# Tchaikovsky Lost and Found



## itywltmt (May 29, 2011)

New Series: Cover 2 Cover
As my personal cache of downloads from old sites slowly diminishes, I plan to "spread out" my contributions to the _Once Upon the Internet _Series, making them bi-monthly. To fill the void, I am launching today a new series of posts which I am calling _Cover 2 Cover_, where I will be sharing complete albums which I have encountered during my mining activities. The primary source for these albums is a resource we all exploit, _YouTube_.

I've shared "complete albums" from YouTube before in my _Vinyl's Revenge_ series, but in those instances, these are albums of a certain vintage that I have in my vinyl collection. These new finds don't necessarily fit that mold. Though most of the ones I have been planning for this series are "vintage", there are a few that are more recent - these have been on the "open market" for a while, so at the very least I take that as a sign that the material is viewed as "good promotion" by their rightful owners.

(I don't exclude contributing "vintage" material to YouTube myself outside of my vinyl oldies in the future, but I haven't lined up anything in that vein, at least not yet.)

Tchaikovsky Reconstructions
For my first post in the Cover 2 Cover series, I have assembled tracks from a 2 CD Philips set of *Tchaikovsky *reissues titled "Complete Tone Poems". This compilation contains eight works, but today's feature focuses on three works in particular, which I have packaged along with a "filler" track for the purpose of this post. In the future (later this year, maybe next), I plan to bring the remaining tracks for a second post.

Whenever I prepare posts on Tchaikovsky, my first stop is the excellent site Tchaikovsky Research, a well-constructed wiki site that covers all-things Tchaikovsky. When we read details on opp. 76, 77 and 78, we can see a definite pattern in the site's contents. It goes something like this:

_After the first performance the composer destroyed the full score, but after his death it was reconstructed from the surviving orchestral parts and published [posthumously]_

_Fatum _was written between September and December 1868 and titled as a "Symphonic Fantasy". Though the composer didn't provide a "back story" or a program describing the music, the concert notes at the Moscow premiere included these verses by Konstantin Batyushkov:


> Do you recall the cry
> Of gray Melchizedek as he prepared to die?
> Man, he exclaimed, is born a slave; a slave
> He must descend into the grave
> ...


After the concert, Tchaikovsky told his brother Anatoly: "This is, I think, the best thing I have written to date-at least, so others say (a significant success)". The St-Petersburg premiere, conducted by *Balakirev*, didn't go so well; the surviving correspondence between Balakirev and Tchaikovsky relating to Fatum and its performance contain critiques of the work, of which the one with the most unfavourable judgement was not sent to Tchaikovsky .This may explain why the work was destroyed, and reconstructed posthumously.

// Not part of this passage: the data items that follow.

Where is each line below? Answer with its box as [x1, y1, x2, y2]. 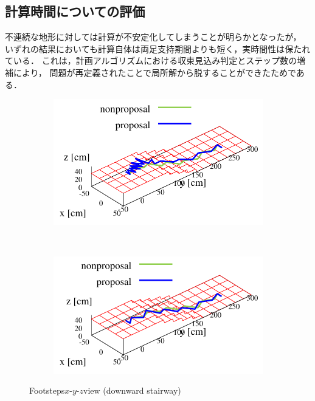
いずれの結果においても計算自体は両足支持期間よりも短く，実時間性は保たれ [5, 42, 311, 55]
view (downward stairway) [83, 384, 181, 397]
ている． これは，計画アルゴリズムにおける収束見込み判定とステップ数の [5, 54, 297, 67]
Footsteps [29, 384, 65, 397]
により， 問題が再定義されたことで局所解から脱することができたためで [13, 66, 296, 78]
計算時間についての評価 [5, 2, 145, 21]
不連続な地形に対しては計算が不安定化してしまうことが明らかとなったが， [5, 30, 302, 43]
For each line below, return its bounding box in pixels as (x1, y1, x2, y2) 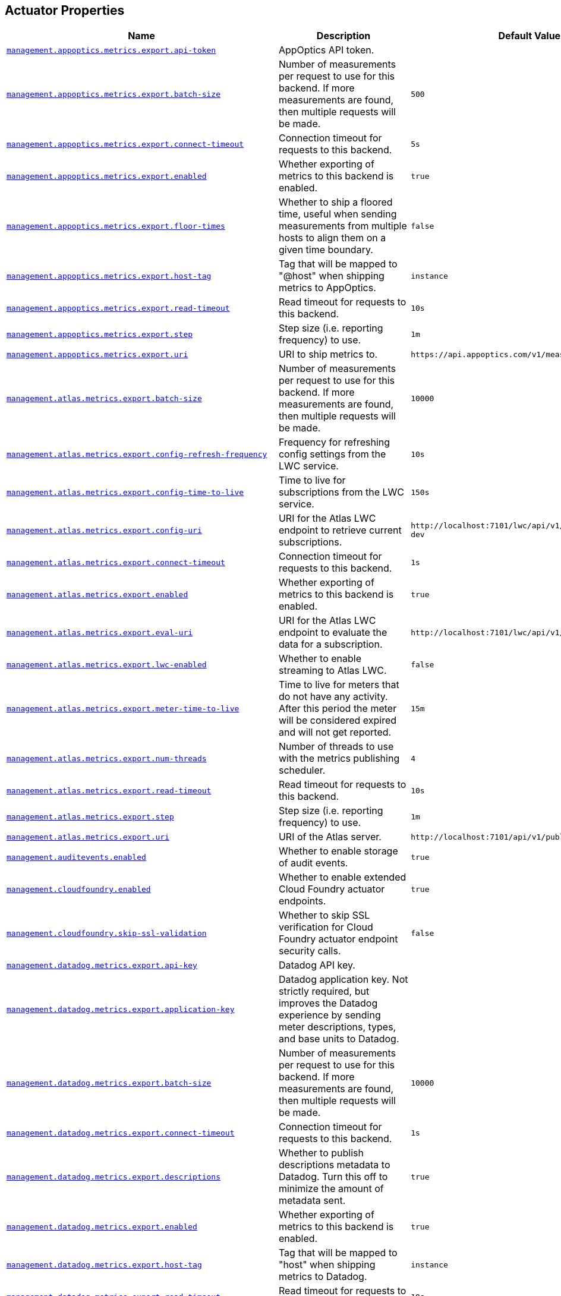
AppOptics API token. (278, 44, 374, 56)
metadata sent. (278, 1194, 346, 1207)
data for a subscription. (278, 638, 383, 651)
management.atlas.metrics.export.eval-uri (7, 627, 193, 637)
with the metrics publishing (278, 752, 400, 765)
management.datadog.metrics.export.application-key (7, 1004, 235, 1014)
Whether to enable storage (278, 845, 398, 857)
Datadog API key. (278, 959, 355, 972)
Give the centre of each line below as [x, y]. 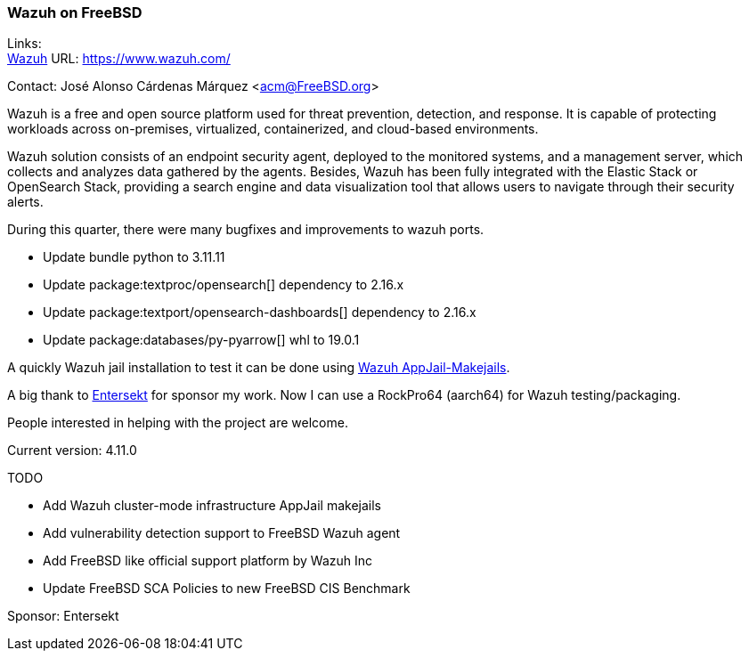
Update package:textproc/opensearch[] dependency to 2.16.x [224, 285]
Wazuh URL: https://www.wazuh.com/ [119, 59]
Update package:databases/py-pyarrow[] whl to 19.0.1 [201, 340]
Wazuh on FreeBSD [75, 12]
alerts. [25, 202]
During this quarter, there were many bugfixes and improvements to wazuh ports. [246, 230]
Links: [24, 44]
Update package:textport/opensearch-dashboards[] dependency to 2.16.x [260, 313]
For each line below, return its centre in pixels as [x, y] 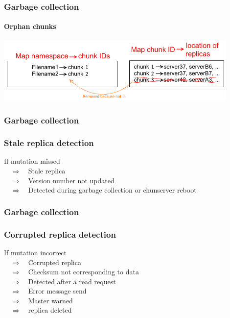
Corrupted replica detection [60, 234]
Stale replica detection [49, 143]
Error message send [57, 291]
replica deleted [50, 310]
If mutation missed [32, 161]
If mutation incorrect [35, 252]
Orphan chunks [30, 26]
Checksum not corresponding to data [83, 272]
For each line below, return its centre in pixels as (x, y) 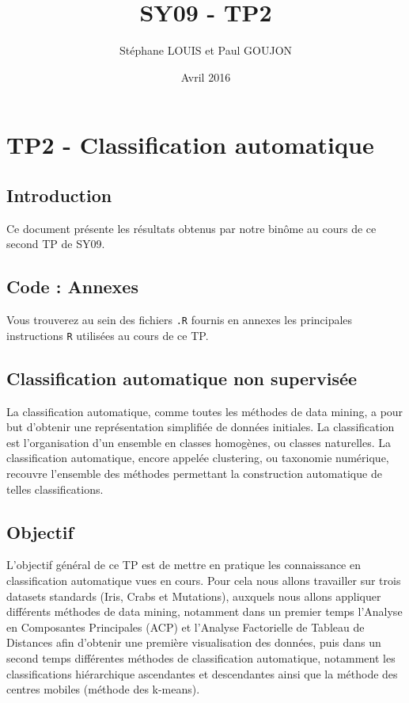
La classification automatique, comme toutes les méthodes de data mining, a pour (205, 411)
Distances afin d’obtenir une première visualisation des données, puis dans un (194, 642)
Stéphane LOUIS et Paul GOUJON (206, 50)
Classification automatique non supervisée (182, 378)
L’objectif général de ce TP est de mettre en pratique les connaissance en (184, 565)
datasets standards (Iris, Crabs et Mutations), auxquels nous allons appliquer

The symphonic ballad _The Voyevoda_ is based on Aleksandr Pushkin's Russian translation of the Polish poem _The Ambush: A Ukrainian Ballad_ by Adam Mickiewicz. The work is unconnected to Tchaikovsky's first opera, also called The Voyevoda (1867-68), or the melodrama he wrote for the stage play of the same name in 1886. In a letter to Pyotr Jurgenson, Tchaikovsky reported: "I shall now orchestrate the fantasia Voyevoda (on the subject of Pushkin's ballad), and will play it for the first time in Saint Petersburg at a concert of the Musical Society. I have been invited to conduct one of their concerts there". The scoring of the ballad was completed in September/October 1891. After hearing his new work played by the orchestra, Tchaikovsky became extremely dissatisfied, and the next day he destroyed it.: "My ballad The Voyevoda turned out to be so wretched, that the other day after the concert I tore it to shreds. It exists no more".

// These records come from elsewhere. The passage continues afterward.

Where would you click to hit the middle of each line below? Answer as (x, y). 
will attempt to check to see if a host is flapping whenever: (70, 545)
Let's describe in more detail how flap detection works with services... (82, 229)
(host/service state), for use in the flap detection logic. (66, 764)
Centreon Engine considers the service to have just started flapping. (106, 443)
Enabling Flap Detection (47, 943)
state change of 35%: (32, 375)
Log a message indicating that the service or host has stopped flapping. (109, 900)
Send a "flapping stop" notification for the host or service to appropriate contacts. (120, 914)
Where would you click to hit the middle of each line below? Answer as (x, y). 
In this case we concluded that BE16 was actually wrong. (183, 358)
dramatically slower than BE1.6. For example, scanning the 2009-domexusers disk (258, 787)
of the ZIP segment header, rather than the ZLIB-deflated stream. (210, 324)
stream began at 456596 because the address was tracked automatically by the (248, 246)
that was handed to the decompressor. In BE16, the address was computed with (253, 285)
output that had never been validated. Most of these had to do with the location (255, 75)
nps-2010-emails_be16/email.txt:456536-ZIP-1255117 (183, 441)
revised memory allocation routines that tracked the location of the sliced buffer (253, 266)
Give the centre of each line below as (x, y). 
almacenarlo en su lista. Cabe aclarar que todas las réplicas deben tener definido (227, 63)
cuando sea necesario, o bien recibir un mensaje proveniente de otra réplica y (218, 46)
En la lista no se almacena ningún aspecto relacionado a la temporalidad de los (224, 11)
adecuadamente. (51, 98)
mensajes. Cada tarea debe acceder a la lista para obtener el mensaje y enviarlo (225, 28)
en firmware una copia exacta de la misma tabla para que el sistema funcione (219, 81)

The third posthumous work programmed today is Tchaikovsky's first significant orchestral work, the overture to Aleksandr Ostrovsky's drama _The Storm_. Russian music and literary critic Herman Laroche later recalled:



> In the summer of 1864, Pyotr Ilyich had to write a large overture, for which he chose himself the programme of Ostrovsky's The Storm. The orchestra he employed was 'heretical', with bass tuba, English Horn. harp, tremolo and divided strings, bass drum and cymbals. He was probably optimistic in nurturing the hope that the requirements of the programme would exempt him from any punishment for failing to follow the usual guidelines. In any event, by the start of term, or perhaps somewhat earlier, he finished his work. I cannot recall the reason now, but he asked me to stand in for him, and sent me the score by post with a message to show it to Anton Grigoryevich. A few days later, Rubinstein told me to come and listen to his judgement. Never in my life did I receive such a dressing-down for my misdemeanours as on that day (as I recall, it was a beautiful Sunday morning), listening on behalf of someone else.

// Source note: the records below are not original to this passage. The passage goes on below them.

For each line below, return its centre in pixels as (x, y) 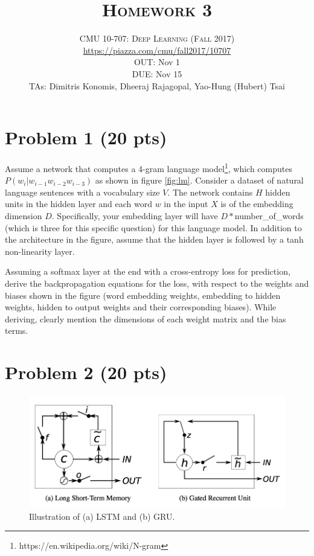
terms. (17, 331)
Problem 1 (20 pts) (86, 137)
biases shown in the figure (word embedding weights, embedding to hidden (143, 295)
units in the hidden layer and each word (79, 204)
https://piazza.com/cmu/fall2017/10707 (157, 50)
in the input (186, 204)
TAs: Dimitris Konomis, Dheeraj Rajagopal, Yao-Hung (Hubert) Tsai (157, 85)
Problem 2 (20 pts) (86, 372)
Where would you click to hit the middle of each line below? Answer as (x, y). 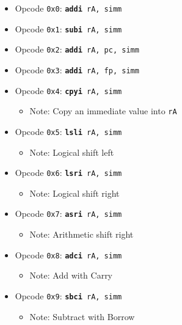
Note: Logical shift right (75, 193)
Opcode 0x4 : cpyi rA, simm (68, 90)
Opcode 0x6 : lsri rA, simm (68, 173)
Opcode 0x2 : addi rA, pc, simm (77, 49)
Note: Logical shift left (72, 152)
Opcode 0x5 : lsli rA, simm (68, 131)
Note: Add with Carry (71, 275)
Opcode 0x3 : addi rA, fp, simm (77, 69)
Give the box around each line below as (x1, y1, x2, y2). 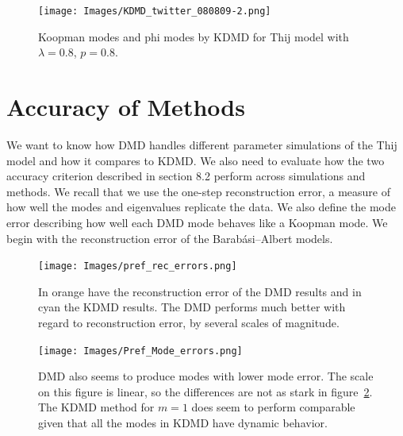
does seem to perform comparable (191, 399, 355, 415)
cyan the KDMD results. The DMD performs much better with (38, 299, 346, 315)
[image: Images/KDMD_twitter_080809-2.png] (38, 6, 271, 17)
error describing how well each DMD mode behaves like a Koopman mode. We (6, 214, 388, 230)
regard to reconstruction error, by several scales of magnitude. (38, 314, 340, 330)
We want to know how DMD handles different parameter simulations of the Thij (6, 136, 397, 152)
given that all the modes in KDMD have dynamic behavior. (38, 415, 328, 430)
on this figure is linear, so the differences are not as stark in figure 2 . (38, 383, 373, 399)

The overture was never performed during the composer's lifetime; it was heard for the first time only in 1896 at Mitrofan Belyayev's third Russian Symphony Concert in Saint Petersburg, conducted by *Aleksandr Glazunov*.

It's interesting to listen to these works in the context of _Francesca da Rimini_, a like-minded, programmatic Tchaikovsky repertoire mainstay.

Happy Listening








*Pyotr Ilyich TCHAIKOVSKY (1840-1893)*
The Storm, Op. 76 [TH 36]
Fatum, Op. 77 [TH 41]
The voyevoda, Op. 78 [TH 54]
Frankfurt Radio Symphony Orchestra
Eliahu Inbal, conducting

Francesca da Rimini, Op. 32 [TH 46]
New Philharmonia Orchestra
Igor Markevitch, conducting

YouTube Playlist - https://www.youtube.com/playlist?list=PL6swnss9F7SGSUSpuKPsXgGH4Ws7gz9qp

Complete CD (8 tracks) - https://www.youtube.com/playlist?list=PL6swnss9F7SGqEVcS5Xm8jgnQg05sPU_c


----------